When it comes to edible weeds, many people immediately think of dandelions. However, opinions about these plants are often divided - some people love them, while others hate them. Those who dislike them may not be aware of the many ways in which the roots, leaves, buds, and flowers can be used in cooking.
For example, you can pop off the unopened flower buds and use them to make a dandelion "caper" that has a taste and texture similar to true capers. If you don't have enough buds for a full jar, you can simply keep a jar of brine in your fridge and add the buds as you find them.
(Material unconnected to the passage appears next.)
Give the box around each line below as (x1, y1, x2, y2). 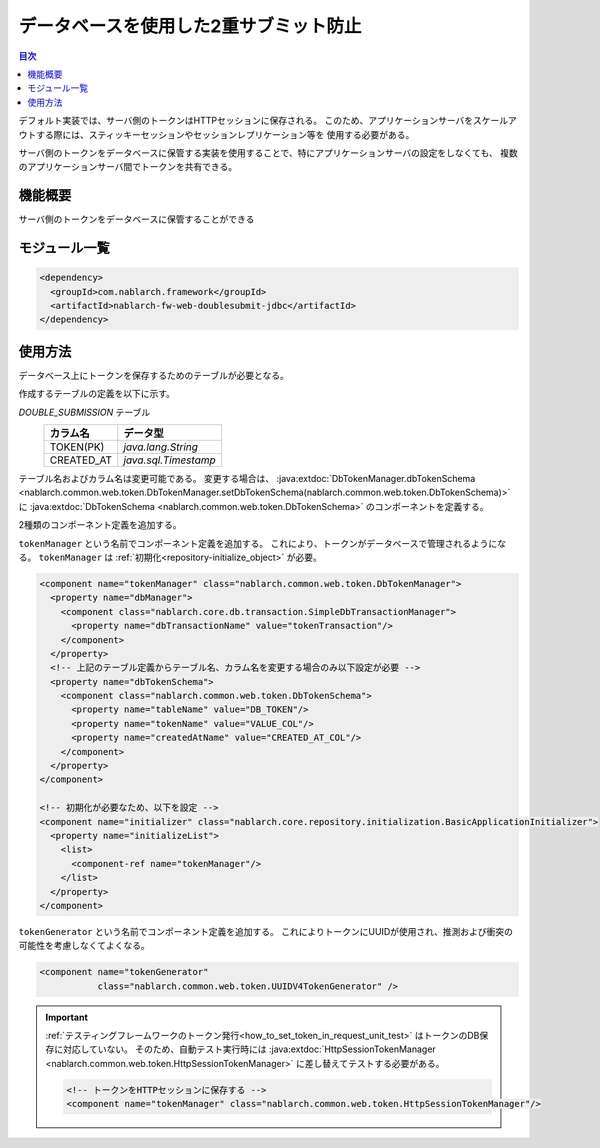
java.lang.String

You can use the flowers to make dandelion wine, dandelion jelly and numerous other fresh recipes. Give this famous yellow weed a little love and they will give you back a lot of nutrients.
Wood sorrel flowers (Oxalis)
Add a little zest to your soups and salad with this pretty wild edible. Wood Sorrel is a perennial plant that grows close to the ground. Its leaves are trifoliate and have heart-shaped leaflets that wilt or close at night or under harsh conditions. The plant often forms extensive green carpets beneath the forest floor. Its flowers are white with tiny purple veins and feature five petals, while its seeds develop inside small green pods. Wood Sorrel can be found forming low-growing mats of lush green leaves in shady hedgerows and damp forests, often around the base of trees, throughout much of the year.
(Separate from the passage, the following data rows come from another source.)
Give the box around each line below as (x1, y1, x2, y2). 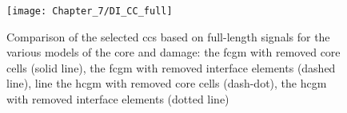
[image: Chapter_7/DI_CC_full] (6, 6, 173, 17)
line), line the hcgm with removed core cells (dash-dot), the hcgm (6, 75, 327, 92)
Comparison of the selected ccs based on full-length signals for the (6, 28, 330, 45)
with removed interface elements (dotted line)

The plant produces delicate white flowers with pink or purple veining on relatively thin stems, rising above these green carpets. Both the flowers and soft green leaves fold up at night and under harsh conditions.
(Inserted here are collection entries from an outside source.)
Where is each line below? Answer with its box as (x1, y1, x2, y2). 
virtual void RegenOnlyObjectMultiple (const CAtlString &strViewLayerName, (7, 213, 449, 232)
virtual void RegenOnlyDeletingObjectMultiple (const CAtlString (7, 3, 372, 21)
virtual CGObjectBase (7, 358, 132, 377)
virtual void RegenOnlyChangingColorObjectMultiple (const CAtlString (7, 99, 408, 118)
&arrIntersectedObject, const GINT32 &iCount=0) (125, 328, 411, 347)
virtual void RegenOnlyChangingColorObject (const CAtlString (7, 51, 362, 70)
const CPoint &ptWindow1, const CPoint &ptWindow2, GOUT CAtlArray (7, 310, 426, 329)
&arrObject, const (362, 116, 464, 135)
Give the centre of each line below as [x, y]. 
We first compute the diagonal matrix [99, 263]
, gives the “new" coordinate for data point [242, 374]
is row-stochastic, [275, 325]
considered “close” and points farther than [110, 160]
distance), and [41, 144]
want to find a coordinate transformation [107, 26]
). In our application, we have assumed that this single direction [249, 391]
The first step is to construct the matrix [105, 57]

Wood Sorrel has diuretic and astringent properties, and it is also rich in vitamin C, which made it useful in the past for treating scurvy.
All parts of the plant, including the leaves, flowers, and stems, are edible, making it a versatile ingredient in various culinary dishes and recipes.
Wild mustard flowers (Brassicaceae spp.)
Also known as Black Mustard or Charlock, this edible flower can be found in most environments around the world.
Many of the world's most valued Brassica plants, such as kale, broccoli, cabbage, choy, mustard, and kohlrabi, originated from either the Mediterranean region or Asia. These plants were brought to America by European settlers and some have since escaped cultivation, growing abundantly as wild plants near open fields, old homesteads, and roadsides.
Wild mustard flowers have a sweet and distinctive mustardy flavor that pairs well in salads, sandwiches, or almost any savory dish you can imagine. Alternatively, you can grow your own by allowing a few of the Brassica plants in your garden to mature and flower.
You can spot these bright yellow headed flowers in Springtime.
Honeysuckle flowers
You won’t fail to recognise this arty looking flower once you see it once and the smell is just divine. Hence, the reason Jo Malone is making perfume based on the delicious flower. Honeysuckle has a growing habit somewhat similar to vines, but it doesn’t produce runners or completely take over your landscape. Dried honeysuckle is a keeper if you are interested in creating your own homemade wild teas (a passion of mine).
Honeysuckle flowers seem to taste best harvested in early Summer and in the morning time while the nectaries are still full.
Use honeysuckle flowers as a colorful and exotic garnish.
Wild roses
Did you know that all forms of wild rose are edible? The Dog Rose is the most common Wild Rose. It grows in most hedgerows and has aromatic edible flowers and juicy fruits that are high in vitamin C. Best picked fresh during the months of April to June.
Besides the wonderful smell, roses can be used for cordials, teas and a little sparkling rose.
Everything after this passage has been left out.